Dr. Hay and other experts say that common traps include community hospitalists who bite off more than they can chew, typically because they fail to think through schedules and workload. Another problem? Hospitalists who act like cowboys, using and teaching residents as they wish, but never in sync with the training program.
Sometimes problems can be something as minor as hospitalists who make their residents late for regular conferences and other educational requirements. In other instances, physicians will cross a much more serious line and violate the work hour limits on housestaff.
(Several sources say that those work hour rules may hurt the ability of community-based hospitalist programs to get involved in teaching.
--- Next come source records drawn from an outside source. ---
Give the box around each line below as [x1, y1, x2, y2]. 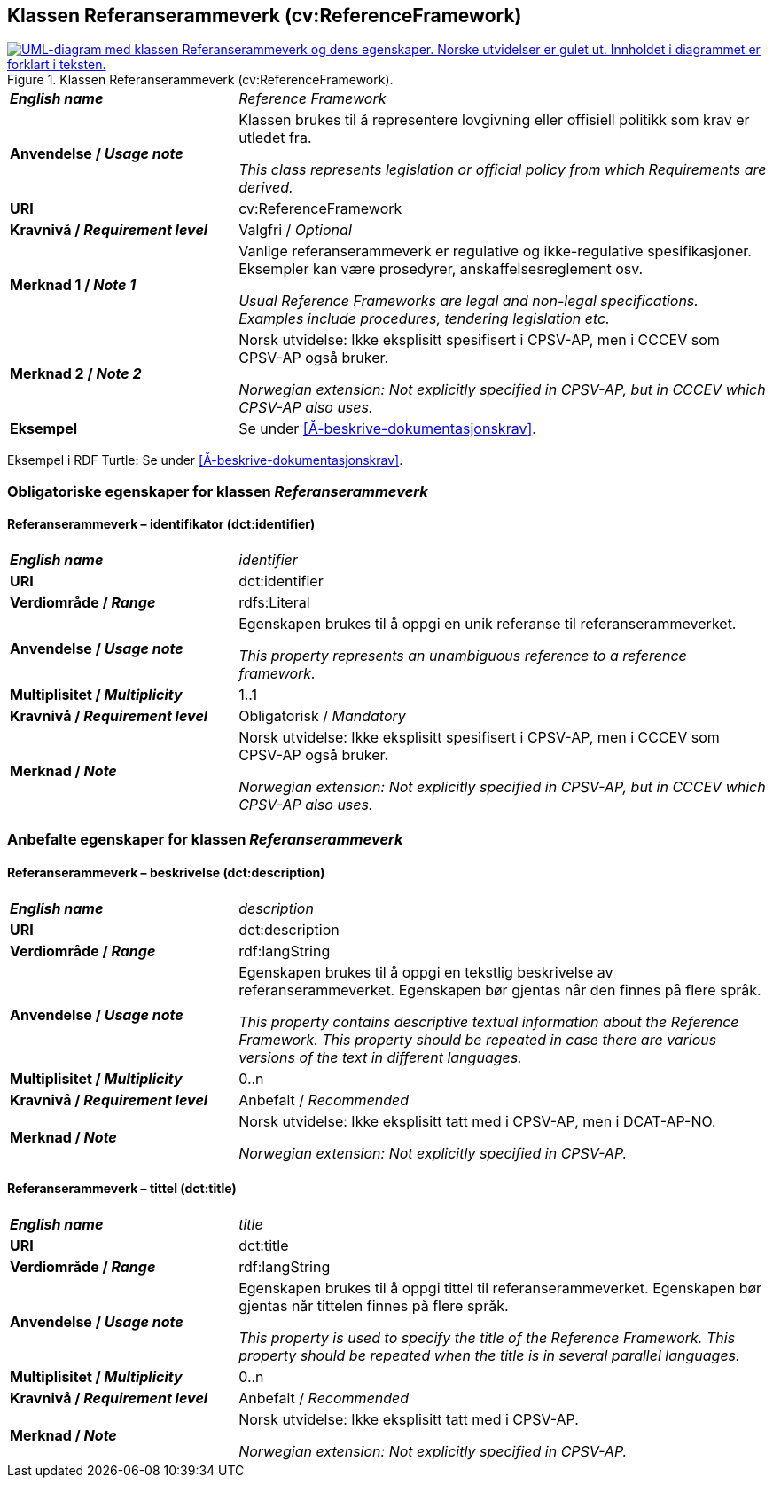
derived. [238, 178, 293, 197]
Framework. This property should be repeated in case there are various [238, 1030, 717, 1049]
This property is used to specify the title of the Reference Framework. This [238, 1328, 736, 1347]
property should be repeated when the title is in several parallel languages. [238, 1346, 740, 1364]
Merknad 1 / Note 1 [10, 276, 137, 295]
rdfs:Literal [238, 593, 310, 612]
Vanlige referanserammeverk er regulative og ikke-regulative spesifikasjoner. [238, 242, 752, 261]
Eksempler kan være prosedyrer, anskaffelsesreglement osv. [238, 260, 644, 279]

As academic teaching programs try to cope with the work hour restrictions, some are actually pulling residents away from community-based teaching sites so they can bulk up staffing in teaching hospital clinics.)
Finally, experts say, it is important for a community-based hospitalist group to avoid doing too much teaching. “You don’t want to hurt the business goals of the hospitalist group,” Dr. Hay says. “The goal shouldn’t be to make teaching a principal part of their business, but to add some professional satisfaction, add some attractiveness to the group to help with recruiting and to give it more clout in the hospital and community.”